Add renderer.alpha = 1 - particle.timer; to the beginning of draw's body. This causes the opacity to linearly decrease over the particle's lifetime.
For more natural-looking fading behavior, try easing functions in the Interpolation class. For example, the following code concentrates the fade-out later in the particle's life:
```
renderer.alpha = 1 - Interpolation.increasing(particle.timer);
```

If you have followed these steps correctly, your particles now gradually fade out rather than vanishing.

If you have been exploring various other options of the particle system, this example code may produce an unsightly "popping" effect where nearly-invisible particles reappear for a single frame. This is due to floating-point errors and can be avoided by wrapping your 1 - ... in Math.max(0, 1 - ...).

Customizing the Particles' Shape

The Hengine's support for many non-circle shapes can be found under Artist2D, DrawRenderer, and StrokeRenderer. To get started with them, the following example explains how to transform your particles into small "vectors" pointing in their direction of motion.

multi-colored arrows radiating outward — Figure 6: custom shapes

Compute the direction of motion at the top of draw().

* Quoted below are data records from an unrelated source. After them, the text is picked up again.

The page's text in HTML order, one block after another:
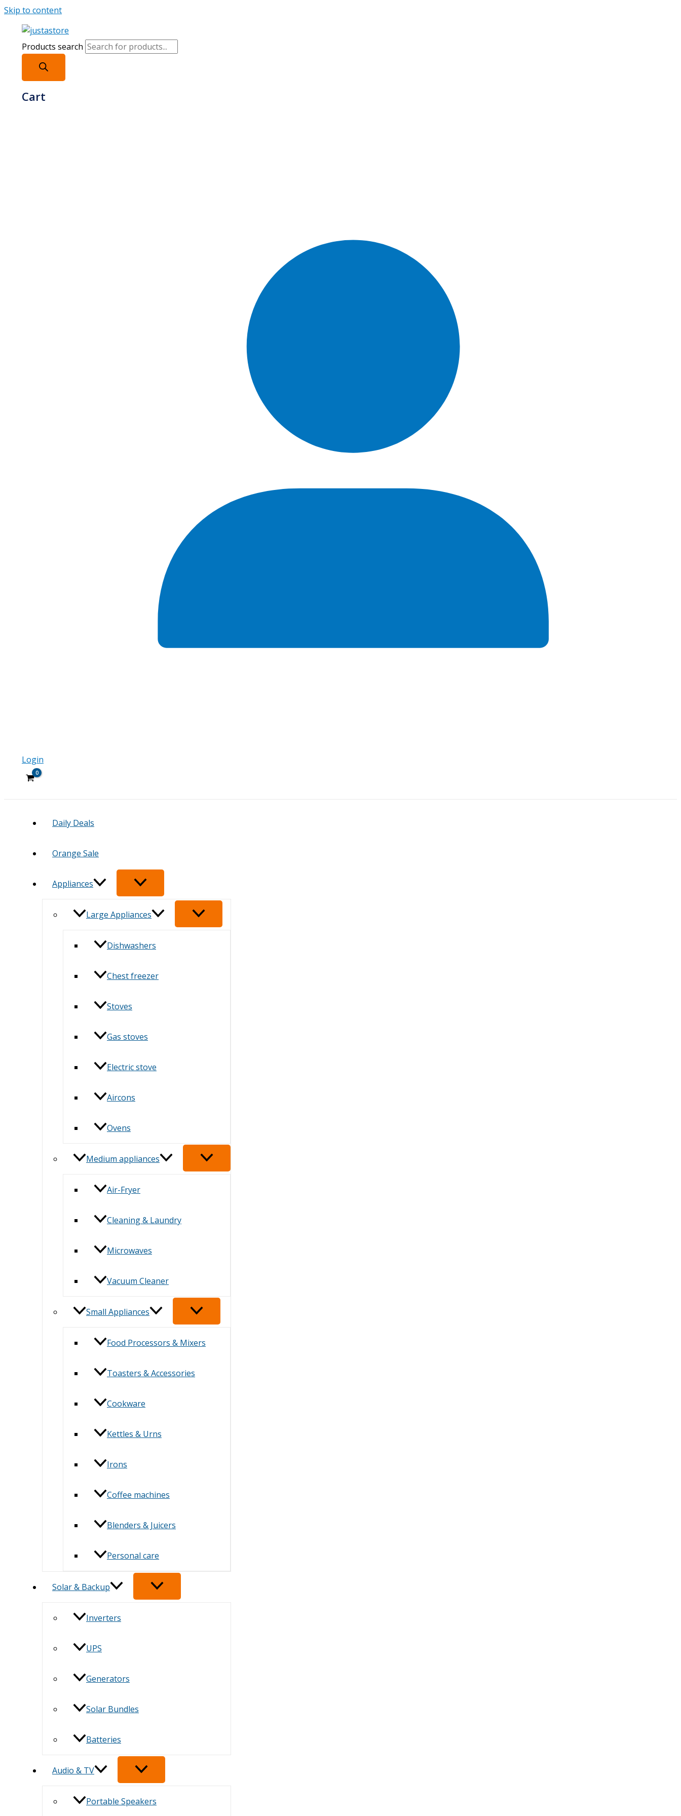
Skip to content
Products search
Cart
Login
Daily Deals
Orange Sale
Appliances
Large Appliances
Dishwashers
Chest freezer
Stoves
Gas stoves
Electric stove
Aircons
Ovens
Medium appliances
Air-Fryer
Cleaning & Laundry
Microwaves
Vacuum Cleaner
Small Appliances
Food Processors & Mixers
Toasters & Accessories
Cookware
Kettles & Urns
Irons
Coffee machines
Blenders & Juicers
Personal care
Solar & Backup
Inverters
UPS
Generators
Solar Bundles
Batteries
Audio & TV
Portable Speakers
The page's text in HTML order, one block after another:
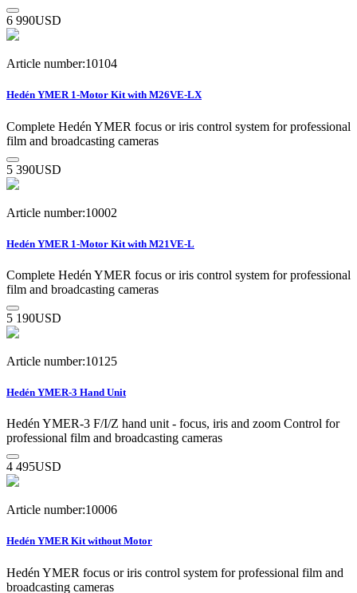
6 990USD
Article number:10104
Hedén YMER 1-Motor Kit with M26VE-LX
Complete Hedén YMER focus or iris control system for professional
film and broadcasting cameras
5 390USD
Article number:10002
Hedén YMER 1-Motor Kit with M21VE-L
Complete Hedén YMER focus or iris control system for professional
film and broadcasting cameras
5 190USD
Article number:10125
Hedén YMER-3 Hand Unit
Hedén YMER-3 F/I/Z hand unit - focus, iris and zoom Control for
professional film and broadcasting cameras
4 495USD
Article number:10006
Hedén YMER Kit without Motor
Hedén YMER focus or iris control system for professional film and
broadcasting cameras

Conveniently enough, this is just the direction (normalization) of particle.velocity:
```
const direction = particle.velocity.normalized;
```

Replace your renderer.draw...circle statement with a renderer.stroke...arrow statement. You can re-use your custom data.radius property to make the arrows have varying lengths:

// in draw (replacing renderer.draw...)
// length is scaled up to be more visible
const length = particle.data.radius * 3;
const start = particle.position;
const end = start.plus(direction.times(length));
renderer
    .stroke(particle.data.color)
    .arrow(start, end);

If you have followed these steps correctly, you now have a colorful vector field as shown in Figure 6!

Applying Custom Movement

One good way to diversify the appearance of your particles is to change their movement after they spawn. This is achieved in the Hengine through the use of an update(particle) function which is called on each time step. Within this function, the entire JavaScript language and Hengine libraries at your disposal. Below is one example of this function:

a cloud of particles moving in random directions — Figure 7: changing velocities

Add an update(particle) function to the object literal.

update(particle) {
    // this is run every frame
},

Change the particle's movement occasionally. Insert the following code into update(particle):

// in update
if (Random.bool(0.1)) // 10% chance each frame
    particle.velocity.angle = Random.angle();

If you have followed these steps correctly, you now have a cloud of redirecting particles, as seen in Figure 7 (shown with the previous section's custom shapes). Crucially, this is just one example; there are infinitely many ways to use update and experimentation is a great way to learn them all.

Congratulations!

a chaotic swirl of line particles in a convection-like pattern — Figure 8: endless possibilities

You now have a particle system with a multitude of features! No matter how many aspects of the system you pursued, this program will forever serve as an environment for creative experimentation with JavaScript in a visual context. Good luck and farewell!